Living Water International
- Formation: 1990; 36 years ago
- Type: Non-Governmental Organization, Faith-based
- Headquarters: Houston, Texas, United States
- Website: www.water.cc

= Living Water International =

Non-profit organization

Living Water International is a faith-based non-profit organization that helps communities in developing countries to create sustainable water, sanitation and hygiene (WASH) programs in response to the global water crisis. It is based in Houston, Texas, United States. It was established in 1990 and currently operates in 17 countries. As of 2024, the organization had completed more than 24,000 water projects which included drilling new water wells, harvesting water, and the rehabilitation of non-working wells. Living Water was a founding member of the Millennium Water Alliance, and is a member of the 58 Alliance, a coalition of Christian organizations united to help eliminate extreme poverty.
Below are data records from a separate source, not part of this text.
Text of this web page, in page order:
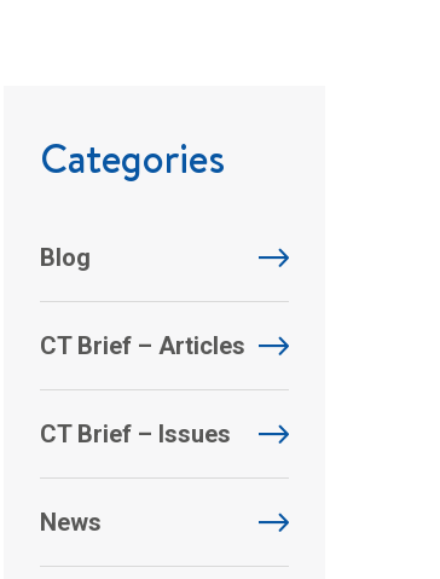
Categories
Blog
CT Brief – Articles
CT Brief – Issues
News
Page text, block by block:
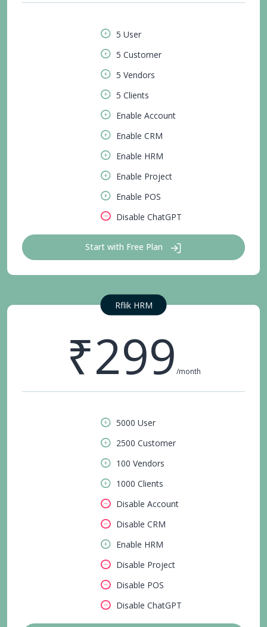
5 User
5 Customer
5 Vendors
5 Clients
Enable Account
Enable CRM
Enable HRM
Enable Project
Enable POS
Disable ChatGPT
Start with Free Plan
Rflik HRM
₹299 /month
5000 User
2500 Customer
100 Vendors
1000 Clients
Disable Account
Disable CRM
Enable HRM
Disable Project
Disable POS
Disable ChatGPT
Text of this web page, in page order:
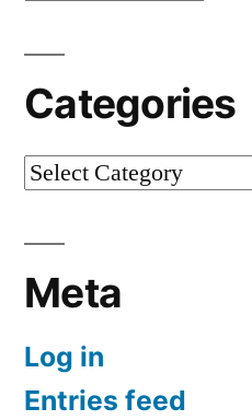
Categories
Categories
Meta
Log in
Entries feed
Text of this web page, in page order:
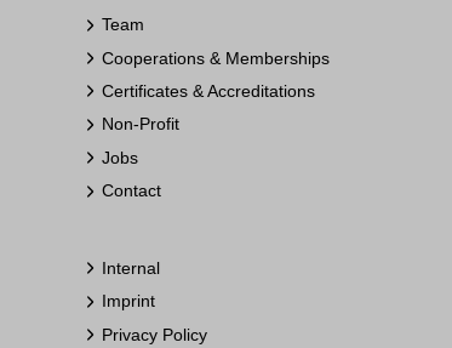
Team
Cooperations & Memberships
Certificates & Accreditations
Non-Profit
Jobs
Contact
Internal
Imprint
Privacy Policy
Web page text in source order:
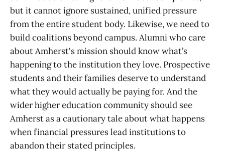
but it cannot ignore sustained, unified pressure
from the entire student body. Likewise, we need to
build coalitions beyond campus. Alumni who care
about Amherst's mission should know what’s
happening to the institution they love. Prospective
students and their families deserve to understand
what they would actually be paying for. And the
wider higher education community should see
Amherst as a cautionary tale about what happens
when financial pressures lead institutions to
abandon their stated principles.
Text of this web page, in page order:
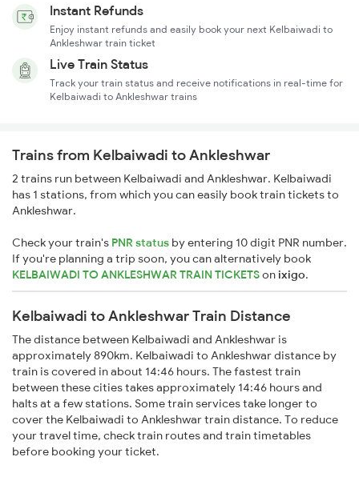
Instant Refunds
Enjoy instant refunds and easily book your next Kelbaiwadi to
Ankleshwar train ticket
Live Train Status
Track your train status and receive notifications in real-time for
Kelbaiwadi to Ankleshwar trains
Trains from Kelbaiwadi to Ankleshwar
2 trains run between Kelbaiwadi and Ankleshwar. Kelbaiwadi
has 1 stations, from which you can easily book train tickets to
Ankleshwar.
Check your train's PNR status by entering 10 digit PNR number.
If you're planning a trip soon, you can alternatively book
KELBAIWADI TO ANKLESHWAR TRAIN TICKETSonixigo.
Kelbaiwadi to Ankleshwar Train Distance
The distance between Kelbaiwadi and Ankleshwar is
approximately 890km. Kelbaiwadi to Ankleshwar distance by
train is covered in about 14:46 hours. The fastest train
between these cities takes approximately 14:46 hours and
halts at a few stations. Some train services take longer to
cover the Kelbaiwadi to Ankleshwar train distance. To reduce
your travel time, check train routes and train timetables
before booking your ticket.
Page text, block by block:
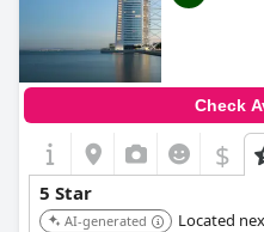
Check
$
5 Star
AI-generated
Located
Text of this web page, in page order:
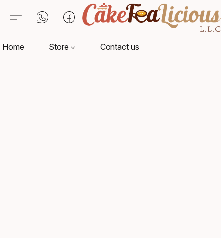
Home Store Contact us
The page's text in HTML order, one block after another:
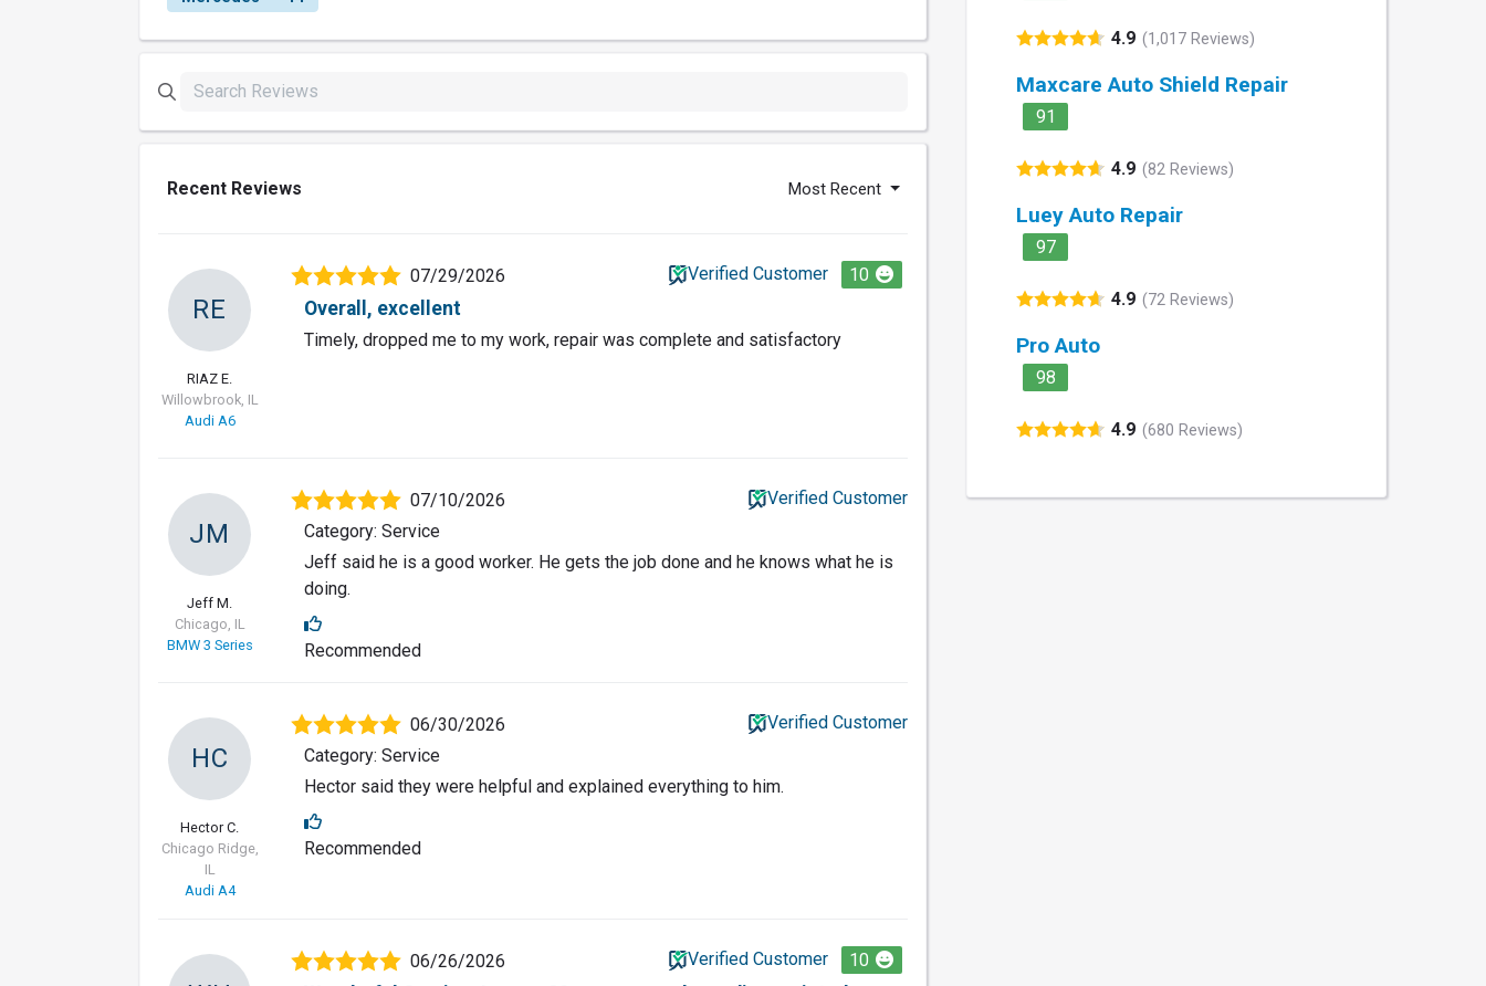
Recent Reviews Most Recent
RE
RIAZ E.
Willowbrook, IL
Audi A6
07/29/2026 Verified Customer 10
Overall, excellent
Timely, dropped me to my work, repair was complete and satisfactory
JM
Jeff M.
Chicago, IL
BMW 3 Series
07/10/2026
Verified Customer
Category: Service
Jeff said he is a good worker. He gets the job done and he knows what he is
doing.
Recommended
HC
Hector C.
Chicago Ridge,
IL
Audi A4
06/30/2026
Verified Customer
Category: Service
Hector said they were helpful and explained everything to him.
Recommended
06/26/2026 Verified Customer 10
4.9 (1,017 Reviews)
Maxcare Auto Shield Repair
91
4.9 (82 Reviews)
Luey Auto Repair
97
4.9 (72 Reviews)
Pro Auto
98
4.9 (680 Reviews)
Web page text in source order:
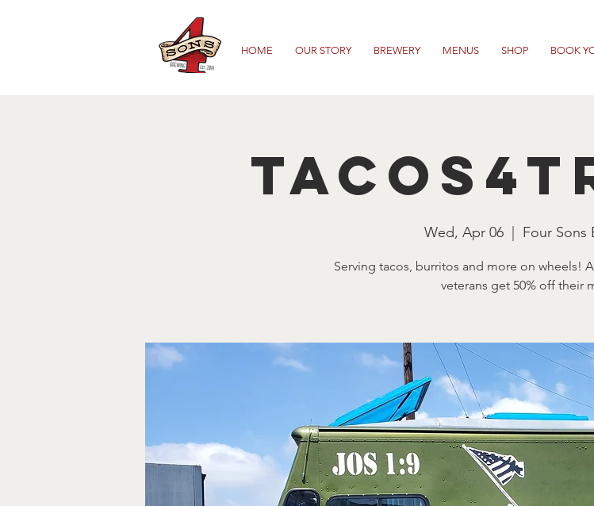
HOME OUR STORY BREWERY MENUS SHOP BOOK
Wed, Apr 06
  |
Four Sons
Serving tacos, burritos and more on wheels!
veterans get 50% off their
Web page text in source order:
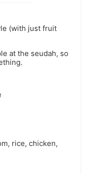
(with just fruit
at the seudah, so
rice, chicken,
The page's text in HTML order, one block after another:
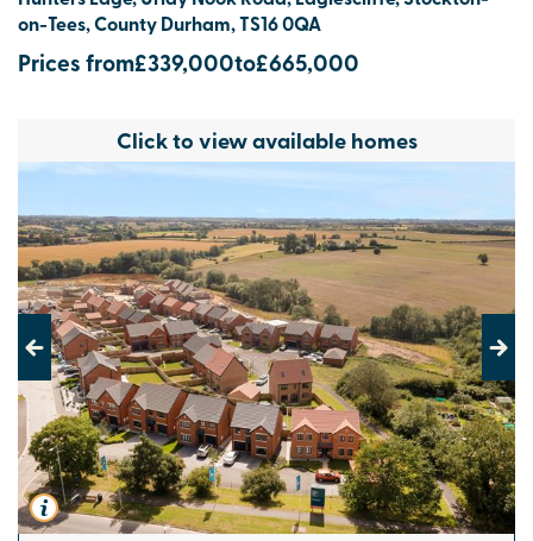
on-Tees, County Durham, TS16 0QA
Prices from£339,000to£665,000
Click to view available homes
Previous Next
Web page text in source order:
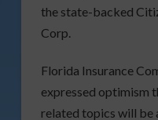
the state-backed
Corp.
Florida Insurance
expressed optimism
related topics will be
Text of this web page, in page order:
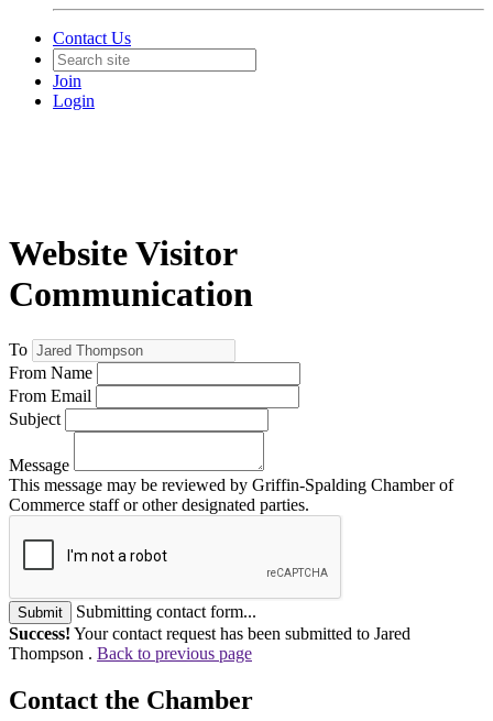
Contact Us
Join
Login
Website Visitor
Communication
To
From Name
From Email
Subject
Message
This message may be reviewed by Griffin-Spalding Chamber of
Commerce staff or other designated parties.
Submit
Submitting contact form...
Success! Your contact request has been submitted to Jared
Thompson . Back to previous page
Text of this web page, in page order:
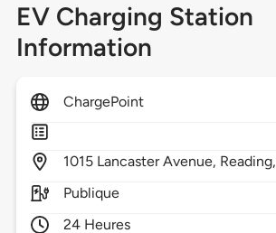
EV Charging Station
Information
ChargePoint
1015 Lancaster Avenue, Reading,
Publique
24 Heures
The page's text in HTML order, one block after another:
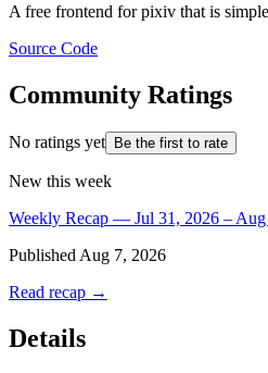
A free frontend for pixiv that is
Source Code
Community Ratings
No ratings yet Be the first to rate
New this week
Weekly Recap — Jul 31, 2026 –
Published Aug 7, 2026
Read recap →
Details
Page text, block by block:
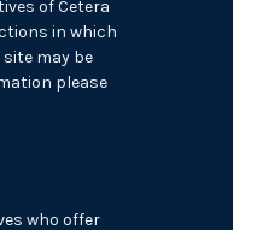
of Cetera
in which
may be
please
who offer

In 2006, Living Water became a key partner in the Advent Conspiracy, a movement among Christian churches that calls members to give simpler but more thoughtful gifts that foster relationships, and then use the money they would have spent on expensive gifts to help the needy around the world.

==History==
In 1990, a group from Houston, Texas traveled to Kenya and saw the need for clean drinking water. They returned to Houston and founded a 501(c)3 non-profit. The organization equipped and trained a team of Kenyan drillers, and Living Water Kenya began operations the next year under the direction of a national board.

One of the organization's co-founders, Harry Westmoreland Jr., worked in the seismic drilling industry. He first saw how important clean water was in 1989 when he visited a missionary who was having difficulty drilling a water well in Peru. In 1989 he invented a portable rig called the LS 100 that could be transported in the back of a pickup truck or in a small boat. The LS 100 can drill 100 feet through soft formations.

==Operations==
Westmoreland increased the LS 100 rig's drilling capacity in order to sink holes 200 and 300 feet through soft formations. Living Water uses larger traditional rigs to drill through rock formations. The countries Living Water operates in include Guatemala, Honduras, Nicaragua, Peru, Haiti, Dominican Republic, Mexico, Ghana, Burkina Faso, Rwanda, Uganda, Sierra Leone, Liberia, Kenya, Zambia, and Zimbabwe.

Living Water's operations in Kenya have drilled boreholes and rehabilitated water systems. It received funding from the US government's Overseas Private Investment Corporation (OPIC) agency which helped it to acquire extra drilling equipment for its Kenyan operations. OPIC provided Living Water with a $200,000 loan than enabled it to drill approximately 150 wells in Kenya in 2001, and a $500,000 loan in 2006. OPIC gave Living Water a $100,000 loan to in 2002 that was used to drill more than 200 wells in Ghana.

In addition to drilling wells and providing water access, Living Water helps communities adopt hygiene and sanitation practices such as hand-washing and making oral rehydration solution, which help communities utilize water to improve community health.